Kirk slid his gas mask on. The smell was muted but still bad. The inside of the bunker was entirely blackened by phaser fire, likely how they had made it habitable, by carbonizing everything. Three bodies in starfleet uniforms lay propped against one wall and the fourth, Morton, had fallen where he crouched in the middle of the room. The body in the corner was torn up badly, blood blending with the carbon on the floor.

Lehner was alive.

Kirk wanted to carry her out, but she was too tall for him without using a fireman's carry which given her torso injuries would likely kill her.

"It's Kirk, can you hang on?"

She made a throaty noise. And after some encouragement, started speaking. "The bots blew up. You cut them down and they blew. Took out King."

She moaned. Kirk found the medkit and gave her a dose of the idiot mixture that anyone in the field could give, which was tri-ox, painkiller, cell rejuvenator.

There was no sign of bots getting inside.

Kirk said, "Ship's coming in a few hours, hang on."

She nodded. "He missed."

"Who?"

"Morton. Said it was better this way. There were hundreds coming."

She faded out then. Sometimes the painkiller did that. If he really wanted information he should have held back, but he couldn't do that.

Kirk stepped back from her and studied the room. His strategic mind told him what happened but he traced it out three, four times before admitting it was correct. Morton had executed the team to keep them from being tortured.
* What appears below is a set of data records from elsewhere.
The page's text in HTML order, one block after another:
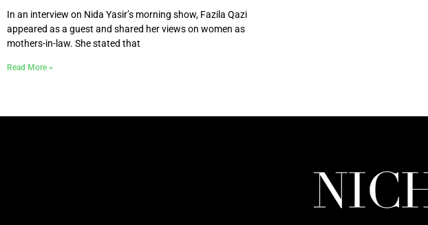
In an interview on Nida Yasir’s morning show, Fazila Qazi
appeared as a guest and shared her views on women as
mothers-in-law. She stated that
Read More »
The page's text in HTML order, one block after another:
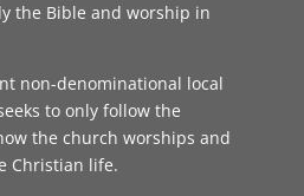
the Bible and worship in
non-denominational local
to only follow the
the church worships and
Christian life.
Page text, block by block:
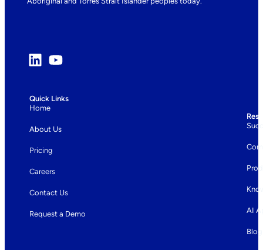
Quick Links
Home
About Us
Pricing
Careers
Contact Us
Request a Demo AI
Blog
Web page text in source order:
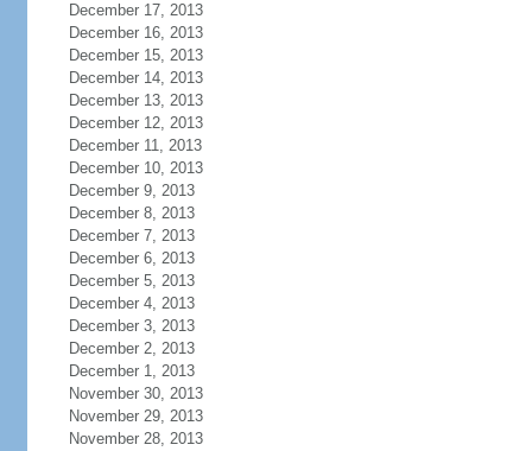
December 17, 2013
December 16, 2013
December 15, 2013
December 14, 2013
December 13, 2013
December 12, 2013
December 11, 2013
December 10, 2013
December 9, 2013
December 8, 2013
December 7, 2013
December 6, 2013
December 5, 2013
December 4, 2013
December 3, 2013
December 2, 2013
December 1, 2013
November 30, 2013
November 29, 2013
November 28, 2013
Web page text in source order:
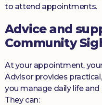
to attend appointments.
Advice and
Community
At your appointment,
Advisor provides
you manage daily life
They can:
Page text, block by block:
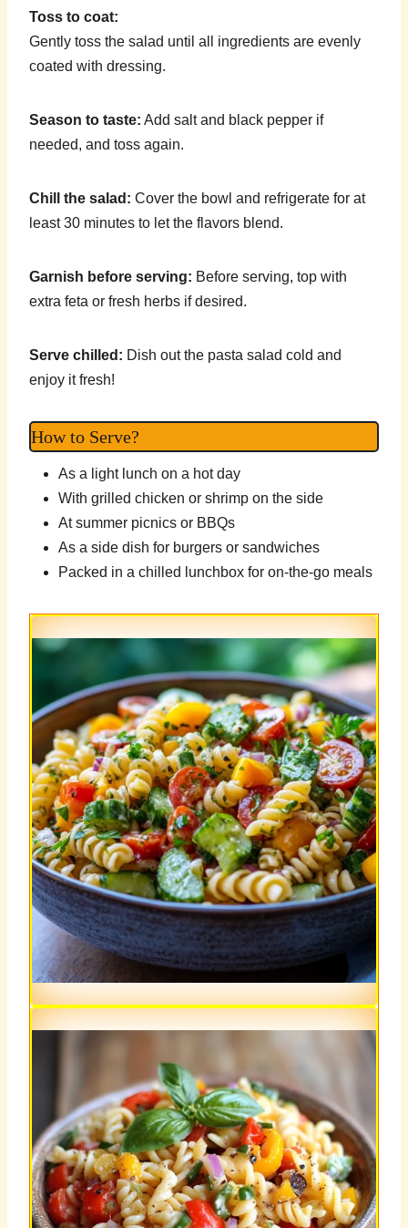
Toss to coat:
Gently toss the salad until all ingredients are evenly
coated with dressing.
Season to taste: Add salt and black pepper if
needed, and toss again.
Chill the salad: Cover the bowl and refrigerate for at
least 30 minutes to let the flavors blend.
Garnish before serving: Before serving, top with
extra feta or fresh herbs if desired.
Serve chilled: Dish out the pasta salad cold and
enjoy it fresh!
How to Serve?
As a light lunch on a hot day
With grilled chicken or shrimp on the side
At summer picnics or BBQs
As a side dish for burgers or sandwiches
Packed in a chilled lunchbox for on-the-go meals
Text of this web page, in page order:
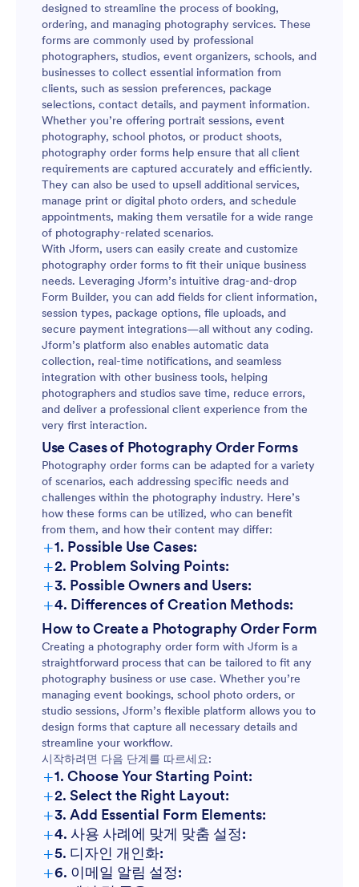
designed to streamline the process of booking,
ordering, and managing photography services. These
forms are commonly used by professional
photographers, studios, event organizers, schools, and
businesses to collect essential information from
clients, such as session preferences, package
selections, contact details, and payment information.
Whether you’re offering portrait sessions, event
photography, school photos, or product shoots,
photography order forms help ensure that all client
requirements are captured accurately and efficiently.
They can also be used to upsell additional services,
manage print or digital photo orders, and schedule
appointments, making them versatile for a wide range
of photography-related scenarios.
With Jform, users can easily create and customize
photography order forms to fit their unique business
needs. Leveraging Jform’s intuitive drag-and-drop
Form Builder, you can add fields for client information,
session types, package options, file uploads, and
secure payment integrations—all without any coding.
Jform’s platform also enables automatic data
collection, real-time notifications, and seamless
integration with other business tools, helping
photographers and studios save time, reduce errors,
and deliver a professional client experience from the
very first interaction.
Use Cases of Photography Order Forms
Photography order forms can be adapted for a variety
of scenarios, each addressing specific needs and
challenges within the photography industry. Here’s
how these forms can be utilized, who can benefit
from them, and how their content may differ:
+1. Possible Use Cases:
Event Photography Bookings:
School or Sports Photography:
Portrait or Studio Sessions:
Product Photography Orders:
Photo Print Orders:
+2. Problem Solving Points:
+3. Possible Owners and Users:
+4. Differences of Creation Methods:
Event Bookings:
School Photography:
Product Photography:
Print Orders:
How to Create a Photography Order Form
Creating a photography order form with Jform is a
straightforward process that can be tailored to fit any
photography business or use case. Whether you’re
managing event bookings, school photo orders, or
studio sessions, Jform’s flexible platform allows you to
design forms that capture all necessary details and
streamline your workflow.
시작하려면 다음 단계를 따르세요:
+1. Choose Your Starting Point:
+2. Select the Right Layout:
+3. Add Essential Form Elements:
+4. 사용 사례에 맞게 맞춤 설정:
+5. 디자인 개인화:
+6. 이메일 알림 설정:
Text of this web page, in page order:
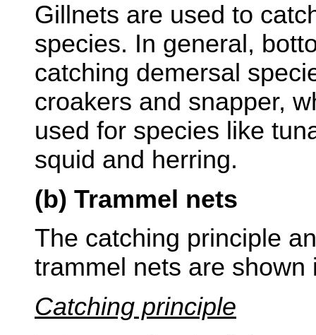
Gillnets are used to
species. In general,
catching demersal
croakers and snapper,
used for species like
squid and herring.
(b) Trammel nets
The catching principle
trammel nets are shown
Catching principle
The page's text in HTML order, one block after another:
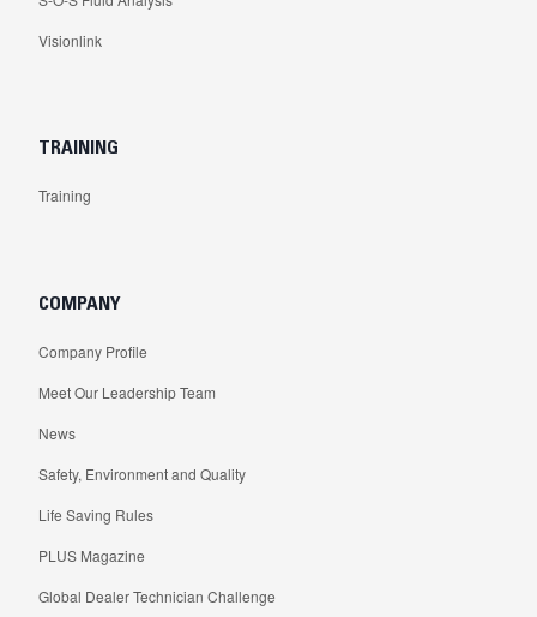
Visionlink
TRAINING
Training
COMPANY
Company Profile
Meet Our Leadership Team
News
Safety, Environment and Quality
Life Saving Rules
PLUS Magazine
Global Dealer Technician Challenge
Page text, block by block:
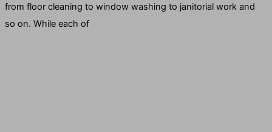
from floor cleaning to window washing to janitorial work and
so on. While each of
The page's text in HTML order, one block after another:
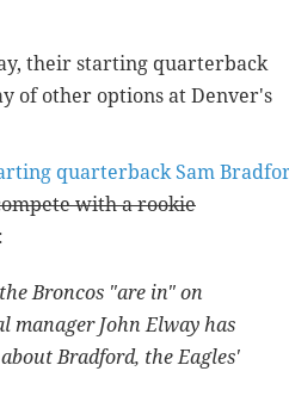
their starting quarterback
of other options at Denver's
quarterback Sam
with a rookie
Broncos "are in" on
manager John Elway has
Bradford, the Eagles'
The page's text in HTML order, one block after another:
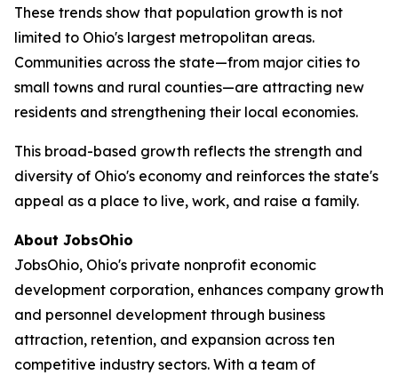
These trends show that population growth is not
limited to Ohio's largest metropolitan areas.
Communities across the state—from major cities to
small towns and rural counties—are attracting new
residents and strengthening their local economies.
This broad-based growth reflects the strength and
diversity of Ohio's economy and reinforces the state's
appeal as a place to live, work, and raise a family.
About JobsOhio
JobsOhio, Ohio's private nonprofit economic
development corporation, enhances company growth
and personnel development through business
attraction, retention, and expansion across ten
competitive industry sectors. With a team of
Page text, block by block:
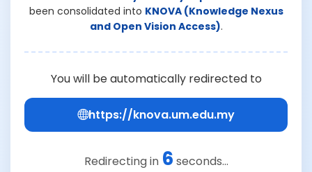
been consolidated into KNOVA (Knowledge Nexus
and Open Vision Access).
You will be automatically redirected to
https://knova.um.edu.my
Redirecting in 6 seconds...
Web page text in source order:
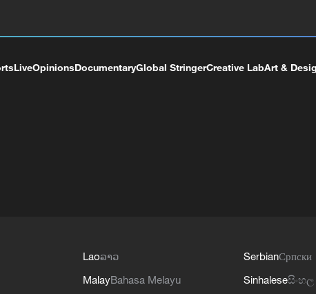
LiveOpinionsDocumentaryGlobal StringerCreative LabArt &
Laoລາວ
MalayBahasa Melayu
SerbianСрпски
Sinhaleseසිංහල
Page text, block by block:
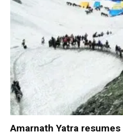
Amarnath Yatra
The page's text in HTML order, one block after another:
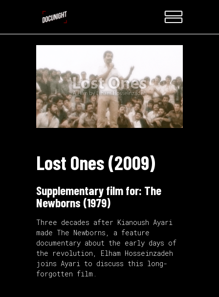
Lost Ones (2009)
Supplementary film for: The
Newborns (1979)
Three decades after Kianoush Ayari
made The Newborns, a feature
documentary about the early days of
the revolution, Elham Hosseinzadeh
joins Ayari to discuss this long-
forgotten film.
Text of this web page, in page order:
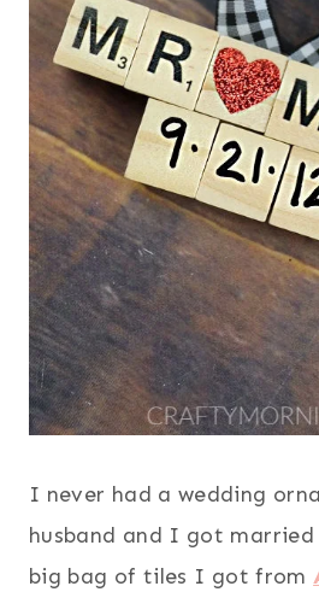
I never had a wedding
husband and I got
big bag of tiles I got from
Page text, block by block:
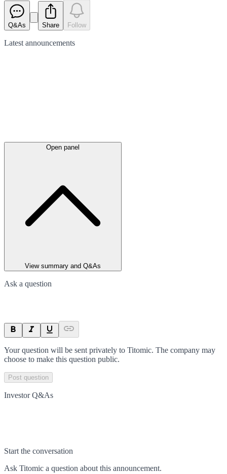
Q&As Share Follow
Latest announcements
Open panel
View summary and Q&As
Ask a question
Your question will be sent privately to Titomic. The company may
choose to make this question public.
Post question
Investor Q&As
Start the conversation
Ask Titomic a question about this announcement.
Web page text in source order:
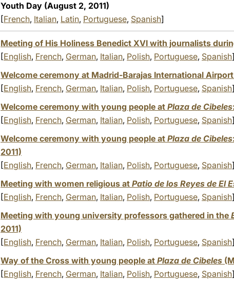
Youth Day (August 2, 2011)
[French, Italian, Latin, Portuguese, Spanish]
Meeting of His Holiness Benedict XVI with journalists
[English, French, German, Italian, Polish, Portuguese, Spanish]
Welcome ceremony at Madrid-Barajas International
[English, French, German, Italian, Polish, Portuguese, Spanish]
Welcome ceremony with young people at Plaza de Cibeles
[English, French, German, Italian, Polish, Portuguese, Spanish]
Welcome ceremony with young people at Plaza de Cibeles
2011)
[English, French, German, Italian, Polish, Portuguese, Spanish]
Meeting with women religious at Patio de los Reyes de El
[English, French, German, Italian, Polish, Portuguese, Spanish]
Meeting with young university professors gathered in the
2011)
[English, French, German, Italian, Polish, Portuguese, Spanish]
Way of the Cross with young people at Plaza de Cibeles
[English, French, German, Italian, Polish, Portuguese, Spanish]
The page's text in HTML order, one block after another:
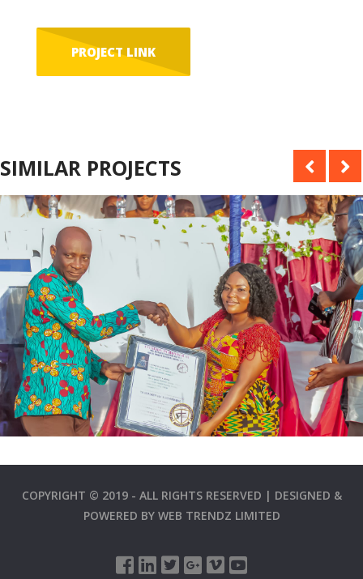
PROJECT LINK
SIMILAR PROJECTS
COPYRIGHT © 2019 - ALL RIGHTS RESERVED | DESIGNED &
POWERED BY WEB TRENDZ LIMITED
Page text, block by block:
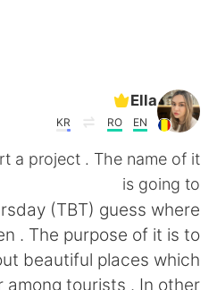
中文
Ella
EN
RO
KR
a project . The name of it
is going to
(TBT) guess where
. The purpose of it is to
beautiful places which
among tourists . In other
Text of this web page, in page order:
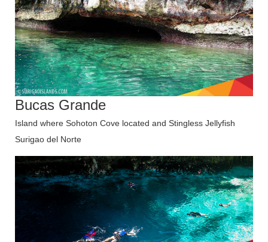
Bucas Grande
Island where Sohoton Cove located and Stingless Jellyfish
Surigao del Norte
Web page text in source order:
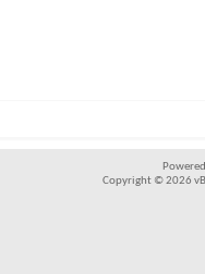
Copyright © 2026
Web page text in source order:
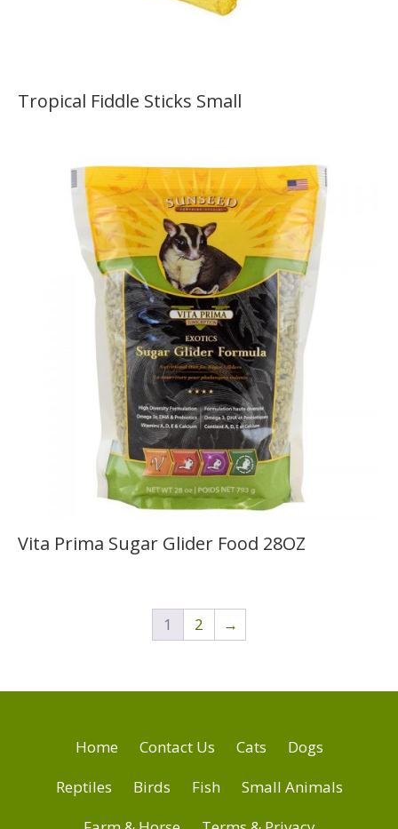
Tropical Fiddle Sticks Small
Vita Prima Sugar Glider Food 28OZ
1 2 →
Home Contact Us Cats
Dogs
Reptiles
Birds Fish
Small Animals

Kirk shouldn't have left them. Or, more accurately, they should have stayed with him. Although, who knows how that would have played out. One of them might have shot the escape pod out of the sky and they'd all be dead, or worse, still alive.

Kirk crouched before Lehner again. Terrified of the scent of death or not, he'd have to get the Vulcan to help carry her out.

She wasn't moving. He found the scanner in the medkit and confirmed her heart had stopped. If the ship were here they'd have eighteen minutes to save her. Kirk looked at the scanner's chrono. They had six and a half hours before pickup. Kirk tried his communicator anyway.

Nothing.

He patted her shoulder and stood up. He took phasers and kits, waited the remaining minutes beside her, then departed.

The Vulcan stepped out of the shade of a hollow saying, "I beg undeserved consideration for my weakness."

"It's all right," Kirk said.

"The life sign ceased while you were present."

"I gave her a painkiller, but sometimes that depresses the system too much. She wouldn't have made it until the ship returned." He started walking, in no particular direction. Just away. As he walked he worried that the Vulcan thought he'd killed the last of them. Well, he had, but not intentionally.